> **WHAT TO PRODUCE**: Show all lines of the entries in which the word "False" is found.

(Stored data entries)
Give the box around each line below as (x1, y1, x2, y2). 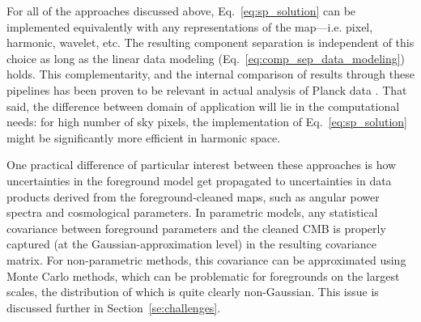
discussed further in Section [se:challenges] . (6, 299, 221, 316)
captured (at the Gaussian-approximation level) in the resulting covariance (6, 235, 377, 252)
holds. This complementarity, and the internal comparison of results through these (6, 66, 415, 83)
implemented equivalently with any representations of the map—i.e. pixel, (6, 18, 373, 35)
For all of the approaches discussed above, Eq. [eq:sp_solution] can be (6, 2, 356, 19)
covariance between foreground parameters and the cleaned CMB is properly (6, 219, 386, 236)
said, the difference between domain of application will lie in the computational (6, 97, 400, 114)
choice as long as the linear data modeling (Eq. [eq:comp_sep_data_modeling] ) (6, 49, 406, 66)
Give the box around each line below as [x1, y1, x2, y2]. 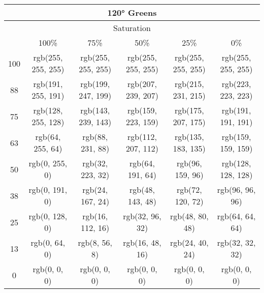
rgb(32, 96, [123, 210, 161, 222]
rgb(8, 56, [78, 237, 113, 248]
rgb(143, [80, 104, 110, 116]
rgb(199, [80, 78, 110, 90]
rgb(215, [174, 78, 204, 90]
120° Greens [107, 7, 157, 18]
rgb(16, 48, [123, 237, 161, 248]
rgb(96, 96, [217, 184, 256, 195]
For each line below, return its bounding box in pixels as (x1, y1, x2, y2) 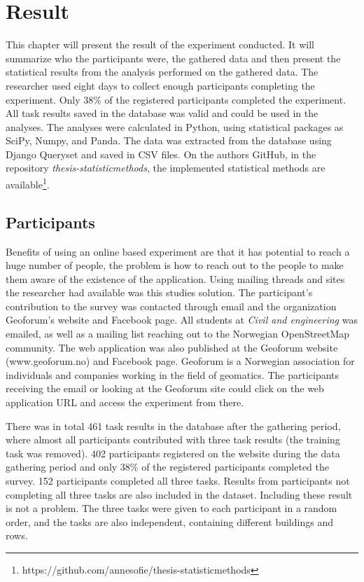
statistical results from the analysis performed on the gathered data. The (6, 64, 318, 79)
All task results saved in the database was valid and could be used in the (6, 106, 318, 120)
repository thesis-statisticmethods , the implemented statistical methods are (6, 160, 325, 175)
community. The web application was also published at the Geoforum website (6, 340, 338, 354)
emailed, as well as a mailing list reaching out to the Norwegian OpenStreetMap (6, 326, 350, 341)
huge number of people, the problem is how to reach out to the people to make (6, 258, 344, 272)
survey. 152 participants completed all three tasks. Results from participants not (6, 473, 350, 488)
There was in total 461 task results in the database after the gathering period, (6, 418, 341, 433)
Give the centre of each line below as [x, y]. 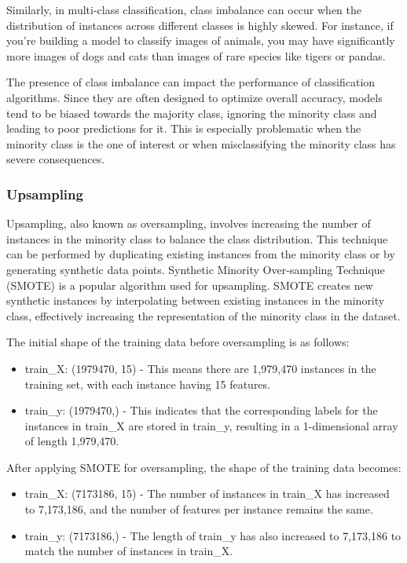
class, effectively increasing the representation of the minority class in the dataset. [203, 315]
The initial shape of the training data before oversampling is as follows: [178, 342]
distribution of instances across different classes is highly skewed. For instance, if [200, 25]
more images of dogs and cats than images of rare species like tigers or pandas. [196, 55]
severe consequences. [56, 159]
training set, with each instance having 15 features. [147, 384]
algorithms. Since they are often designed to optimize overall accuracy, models [194, 97]
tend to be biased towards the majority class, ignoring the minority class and [192, 113]
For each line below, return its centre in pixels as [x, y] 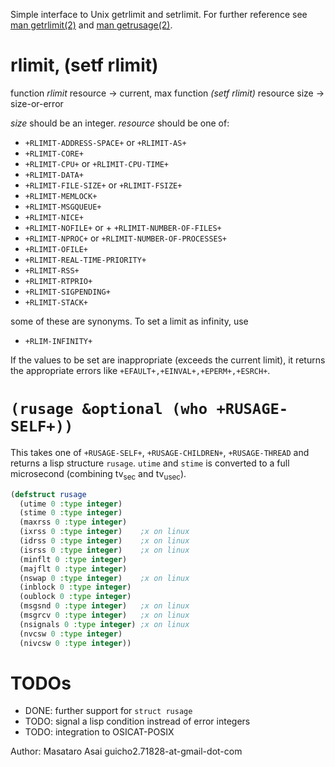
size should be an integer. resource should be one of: [120, 123]
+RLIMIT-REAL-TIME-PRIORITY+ [85, 260]
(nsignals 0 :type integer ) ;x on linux [104, 624]
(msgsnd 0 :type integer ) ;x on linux [104, 606]
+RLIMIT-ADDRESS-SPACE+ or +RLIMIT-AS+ [105, 142]
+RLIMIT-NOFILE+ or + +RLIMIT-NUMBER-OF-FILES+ [123, 227]
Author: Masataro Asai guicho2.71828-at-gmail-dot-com [126, 751]
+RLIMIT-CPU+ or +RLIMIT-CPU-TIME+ [96, 163]
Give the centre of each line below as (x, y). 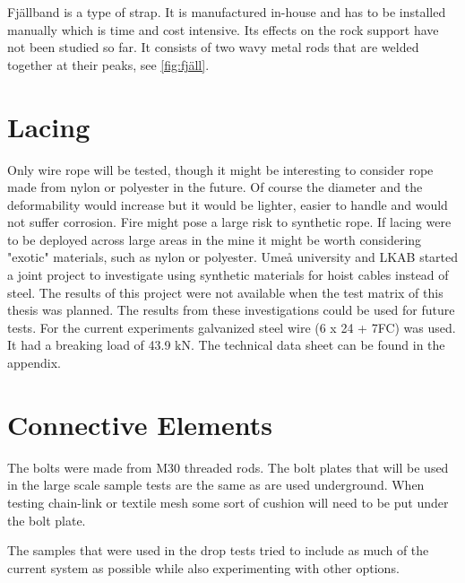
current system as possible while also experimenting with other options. (203, 567)
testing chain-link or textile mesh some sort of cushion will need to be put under (228, 502)
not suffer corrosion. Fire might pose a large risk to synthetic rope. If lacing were (229, 222)
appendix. (34, 363)
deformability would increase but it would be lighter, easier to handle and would (228, 204)
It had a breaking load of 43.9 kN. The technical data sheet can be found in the (226, 345)
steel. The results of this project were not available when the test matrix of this (225, 292)
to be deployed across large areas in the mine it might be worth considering (215, 239)
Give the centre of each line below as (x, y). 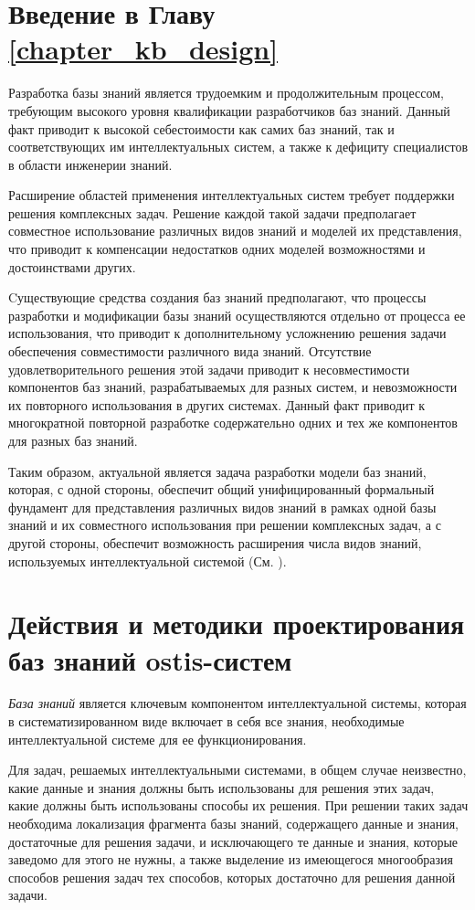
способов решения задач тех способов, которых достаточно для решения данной (232, 877)
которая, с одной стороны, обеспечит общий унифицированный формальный (222, 489)
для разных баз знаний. (73, 440)
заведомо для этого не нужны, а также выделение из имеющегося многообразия (231, 859)
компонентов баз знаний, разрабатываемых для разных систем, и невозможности (233, 387)
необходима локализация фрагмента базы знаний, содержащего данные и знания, (234, 824)
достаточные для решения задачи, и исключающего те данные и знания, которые (233, 841)
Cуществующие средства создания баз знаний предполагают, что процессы (217, 297)
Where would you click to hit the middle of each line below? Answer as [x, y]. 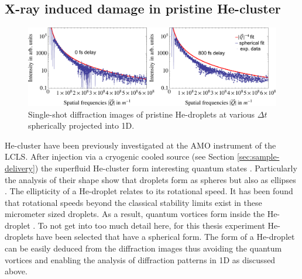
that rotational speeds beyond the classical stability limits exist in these [133, 202]
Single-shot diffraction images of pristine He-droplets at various [142, 114]
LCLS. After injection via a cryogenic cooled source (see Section [120, 156]
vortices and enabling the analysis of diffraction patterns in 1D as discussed [140, 259]
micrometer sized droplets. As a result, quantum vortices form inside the [135, 214]
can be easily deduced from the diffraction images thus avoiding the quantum [143, 248]
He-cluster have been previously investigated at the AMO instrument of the [140, 145]
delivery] [20, 168]
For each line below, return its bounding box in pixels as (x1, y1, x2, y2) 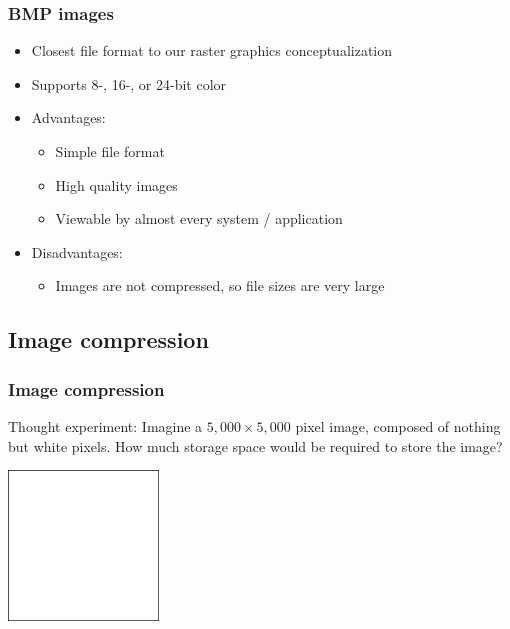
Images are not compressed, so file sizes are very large (55, 275, 385, 296)
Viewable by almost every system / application (55, 208, 343, 229)
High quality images (55, 174, 178, 195)
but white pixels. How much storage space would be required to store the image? (8, 435, 503, 456)
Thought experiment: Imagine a (8, 415, 203, 436)
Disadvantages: (31, 241, 123, 262)
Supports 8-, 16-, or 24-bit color (31, 73, 227, 94)
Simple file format (55, 141, 165, 161)
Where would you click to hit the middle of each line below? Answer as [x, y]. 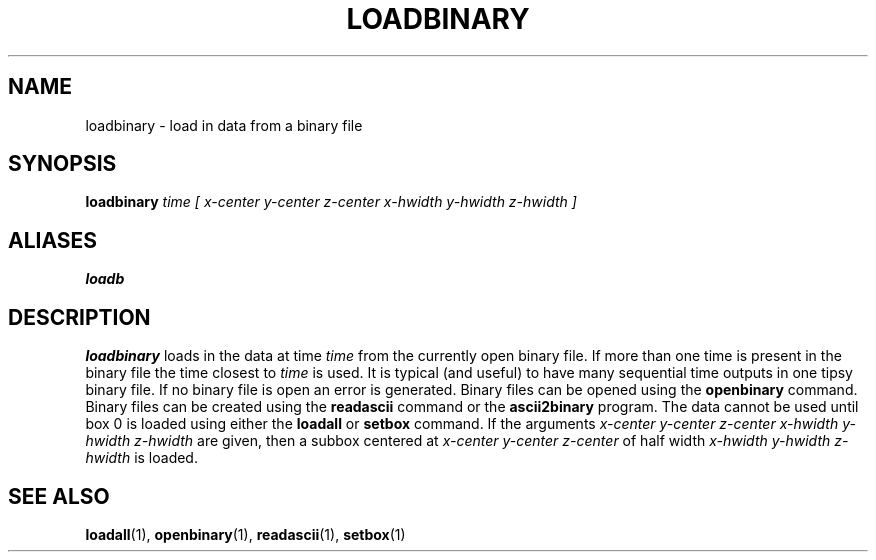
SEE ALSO [59, 496]
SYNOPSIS [62, 164]
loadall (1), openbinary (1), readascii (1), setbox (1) [245, 534]
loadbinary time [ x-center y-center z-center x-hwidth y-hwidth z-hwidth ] [331, 202]
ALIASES [53, 240]
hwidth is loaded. [141, 458]
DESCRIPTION [79, 317]
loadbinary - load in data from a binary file [224, 125]
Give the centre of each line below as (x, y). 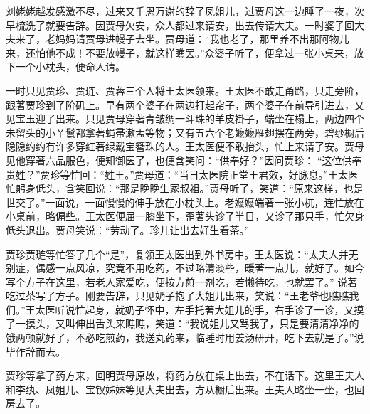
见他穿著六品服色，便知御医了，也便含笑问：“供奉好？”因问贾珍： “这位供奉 (184, 160)
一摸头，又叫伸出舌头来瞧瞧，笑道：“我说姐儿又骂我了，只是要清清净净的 (187, 323)
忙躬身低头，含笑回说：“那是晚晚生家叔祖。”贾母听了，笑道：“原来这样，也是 (185, 188)
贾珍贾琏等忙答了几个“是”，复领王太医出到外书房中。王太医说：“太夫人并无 (182, 254)
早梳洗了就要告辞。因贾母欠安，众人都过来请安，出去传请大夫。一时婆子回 (180, 25)
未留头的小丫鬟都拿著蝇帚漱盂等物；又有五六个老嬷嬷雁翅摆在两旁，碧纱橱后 (185, 132)
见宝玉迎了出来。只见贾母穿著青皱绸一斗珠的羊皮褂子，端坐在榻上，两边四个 (185, 118)
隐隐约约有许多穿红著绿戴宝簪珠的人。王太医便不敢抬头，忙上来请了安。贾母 (185, 146)
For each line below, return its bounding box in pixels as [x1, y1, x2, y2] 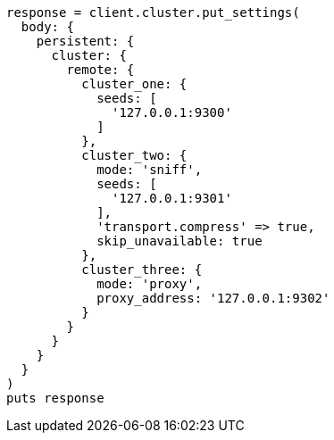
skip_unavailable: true [96, 234, 263, 248]
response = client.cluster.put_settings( [6, 5, 300, 20]
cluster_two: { [81, 148, 188, 162]
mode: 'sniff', [96, 162, 203, 177]
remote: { [66, 62, 135, 77]
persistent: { [36, 34, 135, 48]
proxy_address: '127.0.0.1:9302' [96, 291, 330, 305]
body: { [21, 20, 74, 34]
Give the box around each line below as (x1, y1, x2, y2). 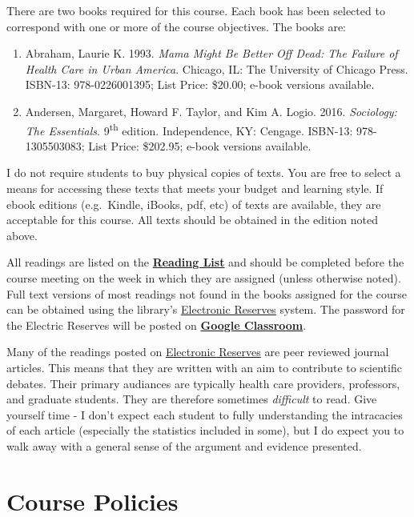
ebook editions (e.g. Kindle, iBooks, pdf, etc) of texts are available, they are (6, 195, 381, 212)
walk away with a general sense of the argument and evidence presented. (6, 437, 362, 454)
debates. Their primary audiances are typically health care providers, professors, (6, 375, 400, 391)
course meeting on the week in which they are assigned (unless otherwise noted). (6, 269, 401, 286)
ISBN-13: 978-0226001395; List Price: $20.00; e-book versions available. (25, 76, 375, 93)
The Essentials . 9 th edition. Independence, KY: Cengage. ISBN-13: (25, 119, 353, 138)
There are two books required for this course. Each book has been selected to (6, 2, 385, 18)
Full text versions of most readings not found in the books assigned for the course (6, 285, 407, 302)
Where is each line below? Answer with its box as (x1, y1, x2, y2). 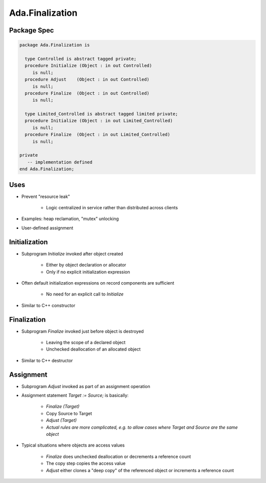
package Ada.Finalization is (19, 42, 90, 48)
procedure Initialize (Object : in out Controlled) (25, 63, 152, 68)
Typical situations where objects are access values (21, 442, 125, 448)
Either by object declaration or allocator (46, 262, 127, 268)
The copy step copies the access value (46, 460, 126, 466)
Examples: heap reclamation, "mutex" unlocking (21, 216, 119, 222)
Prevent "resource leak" (21, 193, 70, 199)
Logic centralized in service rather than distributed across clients (46, 205, 178, 211)
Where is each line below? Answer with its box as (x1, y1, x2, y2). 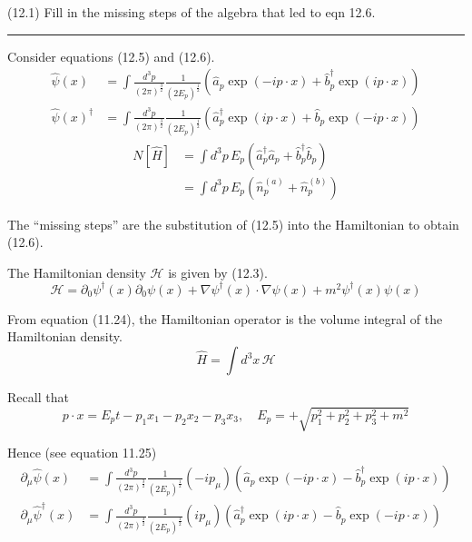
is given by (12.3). (168, 262, 268, 281)
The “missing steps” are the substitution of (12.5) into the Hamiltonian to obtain (7, 214, 459, 233)
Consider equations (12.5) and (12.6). (7, 46, 215, 65)
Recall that (7, 388, 69, 407)
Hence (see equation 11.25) (7, 443, 157, 462)
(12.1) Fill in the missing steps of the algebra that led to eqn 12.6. (7, 3, 376, 21)
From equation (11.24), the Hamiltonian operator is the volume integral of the (7, 309, 443, 328)
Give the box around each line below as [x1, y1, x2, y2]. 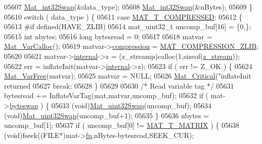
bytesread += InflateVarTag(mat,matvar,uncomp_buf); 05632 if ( [4, 90, 208, 101]
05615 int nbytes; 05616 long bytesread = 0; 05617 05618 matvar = [4, 31, 212, 41]
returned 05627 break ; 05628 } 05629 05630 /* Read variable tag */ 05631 [4, 80, 234, 91]
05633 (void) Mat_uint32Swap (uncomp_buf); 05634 [51, 100, 212, 110]
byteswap [9, 100, 38, 110]
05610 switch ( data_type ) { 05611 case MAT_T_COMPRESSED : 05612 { [4, 11, 242, 22]
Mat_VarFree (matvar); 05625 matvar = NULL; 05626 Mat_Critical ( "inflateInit [4, 70, 251, 81]
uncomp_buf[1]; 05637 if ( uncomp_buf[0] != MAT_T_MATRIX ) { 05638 [4, 120, 240, 130]
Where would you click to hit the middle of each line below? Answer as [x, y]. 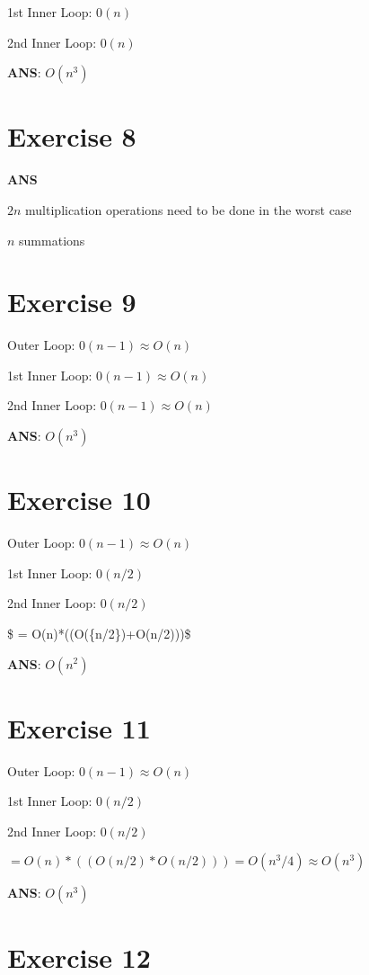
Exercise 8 [72, 136]
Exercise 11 [79, 727]
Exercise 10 [79, 500]
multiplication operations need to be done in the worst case [189, 209]
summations [52, 240]
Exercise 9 [72, 302]
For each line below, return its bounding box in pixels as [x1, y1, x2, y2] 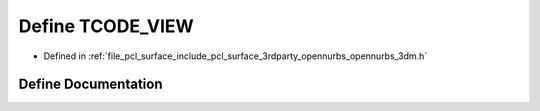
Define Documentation [18, 76, 163, 93]
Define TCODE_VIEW [18, 15, 194, 37]
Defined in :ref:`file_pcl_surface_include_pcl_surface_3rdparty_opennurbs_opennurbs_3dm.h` [43, 50, 428, 62]
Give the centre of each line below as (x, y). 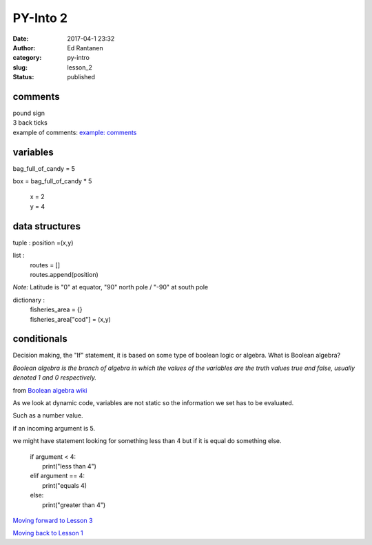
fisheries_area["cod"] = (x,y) (71, 319)
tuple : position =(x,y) (43, 243)
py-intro (78, 58)
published (81, 77)
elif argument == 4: (58, 476)
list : (19, 256)
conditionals (40, 339)
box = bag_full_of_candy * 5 (52, 181)
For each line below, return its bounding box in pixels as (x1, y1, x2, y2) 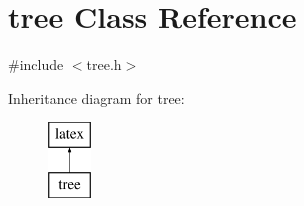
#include (8, 54, 64, 75)
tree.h (86, 54, 122, 75)
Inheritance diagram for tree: (8, 87, 185, 108)
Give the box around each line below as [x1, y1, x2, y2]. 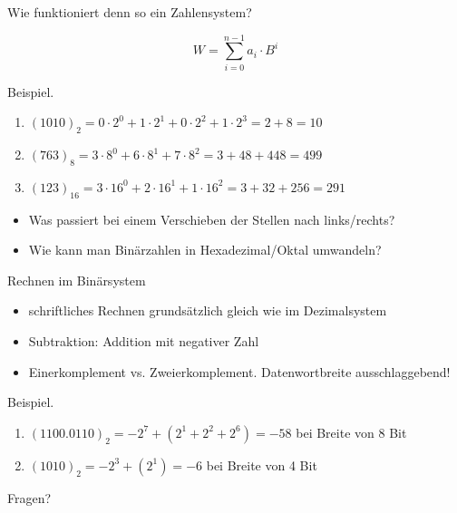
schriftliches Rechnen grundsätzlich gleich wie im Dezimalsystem [28, 301, 387, 320]
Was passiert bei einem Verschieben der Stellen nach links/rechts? [28, 209, 395, 228]
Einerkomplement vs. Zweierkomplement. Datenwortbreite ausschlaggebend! [28, 362, 451, 381]
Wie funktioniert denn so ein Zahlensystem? [7, 3, 252, 21]
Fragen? [7, 488, 52, 507]
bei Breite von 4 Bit [206, 455, 317, 474]
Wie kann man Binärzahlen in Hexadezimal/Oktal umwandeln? [28, 240, 382, 259]
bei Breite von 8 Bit [296, 422, 407, 441]
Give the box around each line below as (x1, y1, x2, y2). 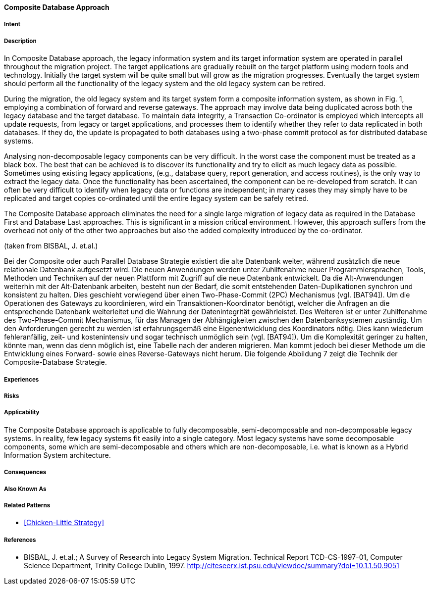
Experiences (4, 376, 39, 383)
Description (4, 37, 37, 45)
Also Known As (4, 485, 47, 492)
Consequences (4, 469, 47, 476)
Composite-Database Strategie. (4, 358, 107, 367)
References (4, 536, 36, 543)
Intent (4, 21, 21, 28)
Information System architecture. (4, 450, 111, 459)
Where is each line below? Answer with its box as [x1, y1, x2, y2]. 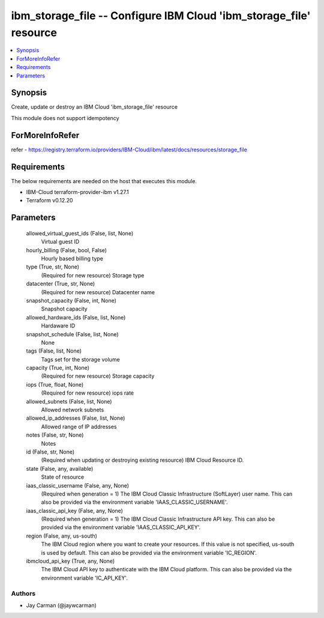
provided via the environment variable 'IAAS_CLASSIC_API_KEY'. [41, 524, 201, 531]
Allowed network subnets [41, 406, 104, 414]
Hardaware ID [41, 322, 76, 330]
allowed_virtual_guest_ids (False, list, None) [26, 229, 134, 237]
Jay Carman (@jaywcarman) [26, 601, 97, 609]
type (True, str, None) [26, 263, 80, 270]
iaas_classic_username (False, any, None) [26, 482, 129, 489]
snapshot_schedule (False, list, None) [26, 330, 119, 338]
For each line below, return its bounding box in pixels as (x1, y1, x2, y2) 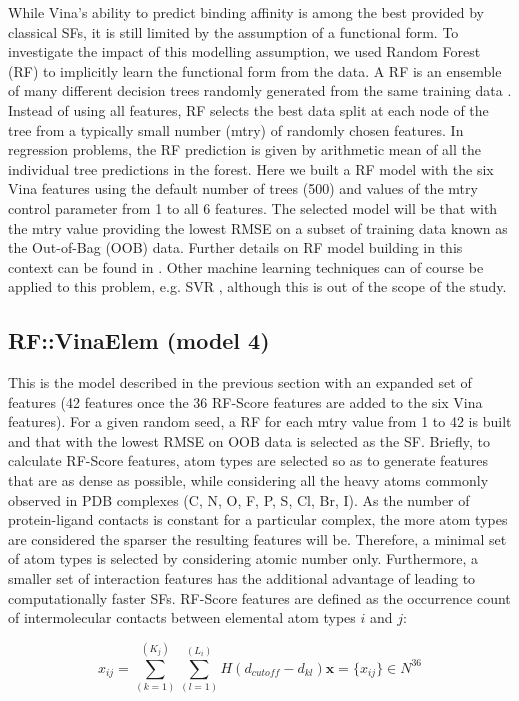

> **EXPECTED ANSWER**:
allowed_virtual_guest_ids (False, list, None) [26, 229, 134, 237]
iaas_classic_username (False, any, None) [26, 482, 129, 489]
snapshot_schedule (False, list, None) [26, 330, 119, 338]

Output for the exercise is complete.